Борис Акунин


О жизни и смерти весёлого человека - Александра Абрамовича Виленкина 



Впервые я наткнулся на это имя, читая воспоминания Сергея Волконского (бывшего директора императорских театров) о революционных годах:

«Один случай мне рассказывали. Был в Москве приговорён к расстрелу некто Виленкин. В то время расстреливали в Петровском парке. Когда его поставили, тот, кто командовал расстрелом, вдруг узнаёт в нём своего бывшего товарища. Он подходит к нему проститься и говорит:

— Уж ты, Саша, извини их, если они не сразу тебя убьют: они сегодня в первый раз расстреливают.

— Ну, прости и ты меня, если я не сразу упаду: меня тоже сегодня в первый раз расстреливают...»

Дорогого стоит, когда человек не теряет юмора перед расстрельным взводом, подумал я тогда и наверняка забыл бы не слишком приметную фамилию, если бы по случайности вскоре не наткнулся на нее опять в мемуарах гусара Владимира Литтауэра. Тот влюбленно пишет о солдате своего полка Виленкине, «романтике и поэте», который сочинял веселые стихи и отличался невероятной храбростью — получил семь из восьми возможных наград, причем от восьмой несколько раз отказывался, чтобы не слишком выделяться.

Литтауэр, сам бравый офицер, с восхищением рассказывает, как весельчак, получив рану, начал немедленно сочинять стишок про это героическое событие, или как под ураганным огнем, когда все ждали смерти, Виленкин предложил полковнику шоколадку и был послан к черту.


Тут я заинтересовался этим шутником всерьез. Оказалось, что человек он довольно известный: его поминают Роман Гуль, Ходасевич, Солженицын — и все самым приязненным образом. (В «Википедии», кто заинтересуется, есть отсылки на две хорошие и подробные биографические статьи).


Знакомьтесь: нестандартный гусар Александр Абрамович Виленкин.


Нижний чин гусарского полка


Почему нестандартный — понятно, да? Еврей, и вдруг гусар. Чуднó.

С чего вдруг иудея, студента-белоподкладочника, сына купца первой гильдии, понесло в кавалеристы, совершенно непонятно. Семья была богатая, интеллигентная. Александр закончил с медалью (по тем временам большая редкость для еврея) знаменитую Царскосельскую гимназию, классным наставником у него был замечательный поэт Иннокентий Анненский. А потом, уйдя из Петербургского университета, зачем-то поступил вольноопределяющимся в Сумский гусарский полк.

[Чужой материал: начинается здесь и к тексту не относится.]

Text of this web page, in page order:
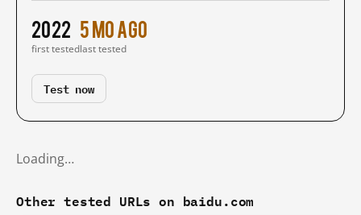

Вначале не знал, с какой стороны к лошади подходят, но потом освоил все кавалерийские премудрости и стал любимцем полка. Ставил смешные спектакли, однополчане распевали сочиненные им песенки. Офицерского звания не выслужил — для этого требовалось сначала креститься. Виленкин был нерелигиозен, но менять вероисповедание не пожелал.


Всякий человек русского воспитания, но еврейской крови оказывался тогда перед серьезным искушением: прими христианство, и все двери перед тобой откроются. Но чувство собственного достоинства мешало пойти на сделку с совестью. Уверовал — тогда да, а просто так, на холодную голову, стыдно. Старший брат Александра, крупный дипломат, повел себя точно так же: редкий случай, когда чиновник получил генеральский чин, дававший права потомственного дворянства, но дворянином так и не стал по причине «неправильной» веры.


Отслужив в кавалерии, Александр окончил юридический факультет и стал адвокатом. Участвовал во многих политических процессах, считался блестящим судебным оратором. Правда, репутации серьезного юриста несколько мешали слишком живой нрав и чрезмерное увлечение модой — Виленкин слыл первым московским щеголем.


Война застала его в столице дендизма, Лондоне, где Александр вполне мог бы спокойно досидеть до конца войны, но уже через три недели он на фронте, в прежнем полку, связь с которым не терял все минувшие годы. Несколько раз был ранен, заслужил полный «георгиевский бант», но так и оставался унтер-офицером. Лишь после Февральской революции, отменившей дискриминацию, Виленкин получил первую звездочку, а к осени имел уже четыре.